Once upon a time there was a lonely old man.
He lived with seven cats in a village near Rome, and rarely saw his globe-trotting daughter. One day, he took out an ad in the newspaper, seeking to be adopted by a family in need of a grandfather.
The man was flooded with offers; so many that a local policeman had to help him field all the phone calls.
Last month, Giorgio Angelozzi's wish came true.
After a tryout stay, he packed up his clothes, said goodbye to the cats and moved in with a family with two teenage children.
This real-life fable has a happy ending.
But the 80-year-old retired classics teacher's appeal, which appeared in the Corriere della Sera, is a poignant reminder that change is chipping away at that pillar of Italian society -- the extended family.
Put bluntly, Italy's population is top-heavy with seniors.
With excellent longevity and one of the lowest birth rates in the world, Italy now has the highest national percentage of people 65 years or older -- 18.6 percent in 2003, according to the national statistics bureau ISTAT. Last year, Italians 14 years or younger made up just 14.3 percent of the population.
Factor in women who enter the work force instead of staying home with aging parents or in-laws, and the elderly are "ever more alone and ever more lonely," said Emilio Mortilla, a bioethics expert with the Aging Society, an Italian nonprofit group that analyzes the problems of seniors.
"Our generation is the first to consider it normal not to live with our elders," Mortilla said.
In a telephone conversation from his new home, Angelozzi said he feels like a "newborn adult." He helps 15-year-old "granddaughter" Dagmara Riva, who's struggling with Latin, with her studies.
"Grandpa is a person of great experience, an affectionate person. We're very happy we invited him to live with us," Dagmara said.
Angelozzi said he picked the family -- Elio and Marlena Riva, their 18-year-old son Mateusz and daughter Dagmara -- because Marlena's voice reminded him of the voice of his dead wife Lucia.
His cats were being looked after by a former neighbor.

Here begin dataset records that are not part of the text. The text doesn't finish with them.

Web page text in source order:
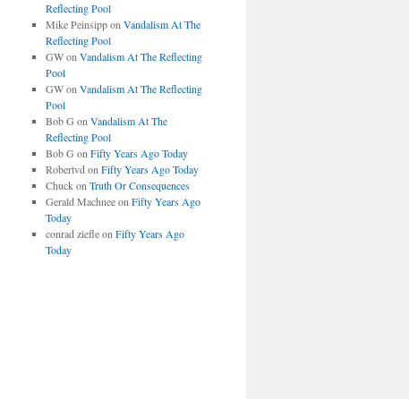
Reflecting Pool
Mike Peinsippon Vandalism At The
Reflecting Pool
GWon Vandalism At The Reflecting
Pool
GWon Vandalism At The Reflecting
Pool
Bob G on Vandalism At The
Reflecting Pool
Bob G on Fifty Years Ago Today
Robertvd on Fifty Years Ago Today
Chuckon Truth Or Consequences
Gerald Machneeon Fifty Years Ago
Today
conrad ziefleon Fifty Years Ago
Today
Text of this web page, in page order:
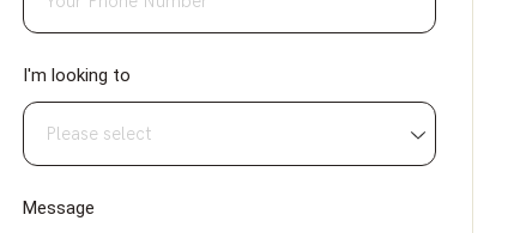
I'm looking to
Message
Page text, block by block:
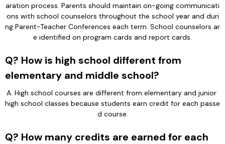
aration process. Parents should maintain on-going communicati
ons with school counselors throughout the school year and duri
ng Parent-Teacher Conferences each term. School counselors ar
e identified on program cards and report cards.
Q? How is high school different from
elementary and middle school?
A. High school courses are different from elementary and junior
high school classes because students earn credit for each passe
d course.
Q? How many credits are earned for each
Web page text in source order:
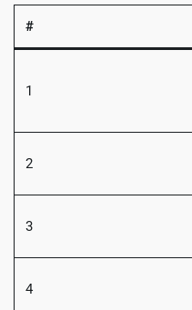
#
1
2
3
4
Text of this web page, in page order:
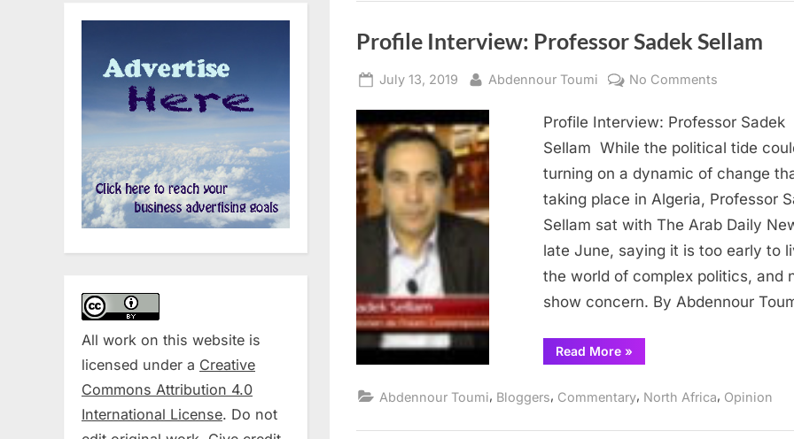
Profile Interview: Professor Sadek Sellam
Posted
July 13, 2019 By
Abdennour Toumi No Comments
Interview:
Professor
Sadek
Profile Interview: Professor Sadek
Sellam While the political tide
turning on a dynamic of change
taking place in Algeria, Professor
Sellam sat with The Arab Daily
late June, saying it is too early to
the world of complex politics, and
show concern. By Abdennour
Read More“Profile
Interview:
Sellam ”
»
Abdennour Toumi, Bloggers, Commentary, North Africa, Opinion
All work on this website is
licensed under a Creative
Commons Attribution 4.0
International License. Do not
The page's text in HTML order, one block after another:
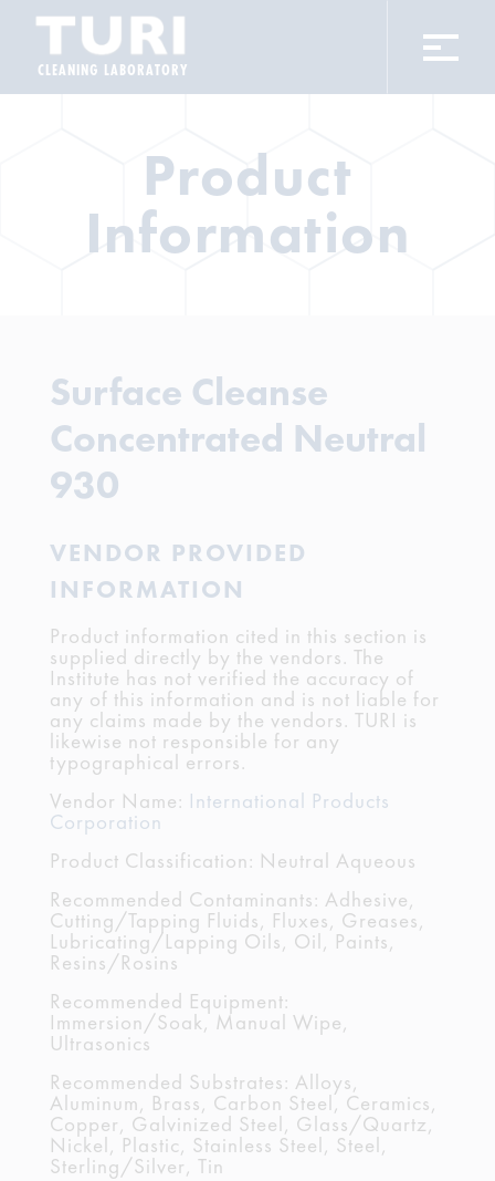
CLEANING LABORATORY
Product
Information
Surface Cleanse
Concentrated Neutral
930
VENDOR PROVIDED
INFORMATION
Product information cited in this section is
supplied directly by the vendors. The
Institute has not verified the accuracy of
any of this information and is not liable for
any claims made by the vendors. TURI is
likewise not responsible for any
typographical errors.
Vendor Name: International Products
Corporation
Product Classification: Neutral Aqueous
Recommended Contaminants: Adhesive,
Cutting/Tapping Fluids, Fluxes, Greases,
Lubricating/Lapping Oils, Oil, Paints,
Resins/Rosins
Recommended Equipment:
Immersion/Soak, Manual Wipe,
Ultrasonics
Recommended Substrates: Alloys,
Aluminum, Brass, Carbon Steel, Ceramics,
Copper, Galvinized Steel, Glass/Quartz,
Nickel, Plastic, Stainless Steel, Steel,
Sterling/Silver, Tin

Other elderly Italians are turning to strangers. Volunteer helpers now do much of what families members once did, accompanying the elderly to doctor's appointments or simply keeping them company.
"We have old people who are too ashamed to telephone us and ask for help," said Annamaria Pertosa, a volunteer in Milan with a support group. "Many don't have anyone or their children live far away."
A dapper gentleman who favors buttoned vests, Renzo Bellingeri, 91, always tips his hat when he runs into the ladies he knows in the neighborhood, where he lives alone in a rented apartment.
A block away, near Villa Pamphili, one of Rome's biggest parks, live his son and three of his six grandchildren. They hardly see him, Bellingeri said, hastening to add that he meant no criticism.
"Maybe they call you once a week, or once every other week, and ask, " 'Everything OK?' " said Bellingeri, who also has a daughter with grandchildren of her own who lives in Germany.
"The grandparents of my day would sit by the fireplace and let their children take care of everything. Their children and grandchildren would see a lot of them because they all lived together."
"Young people these days -- how can I say it -- exist in your life, but they're not present in it," he said. "They are like pictures hanging on a wall."
Fast growing in popularity is the use of caretakers who spend the day and often the night in the homes of elderly people who live alone.
"Putting an old person in an old-age home is the last resort in our culture," said Massimo Petrini, a theology and humanities professor at Rome's Sapienza University who helped develop a course to train these caretakers.
Of the 250 students in Sapienza's course, about 200 are foreigners, willing to do what's usually a low-paying job requiring lots of patience.
Hours are often spent sitting quietly in cafes where other seniors, accompanied by their caretakers, while away the time sipping cappuccino and chatting and watching a younger world pass by.
Petrini said most of the students come from Latin American countries, "where the elderly person is still highly valued, like a head of a family."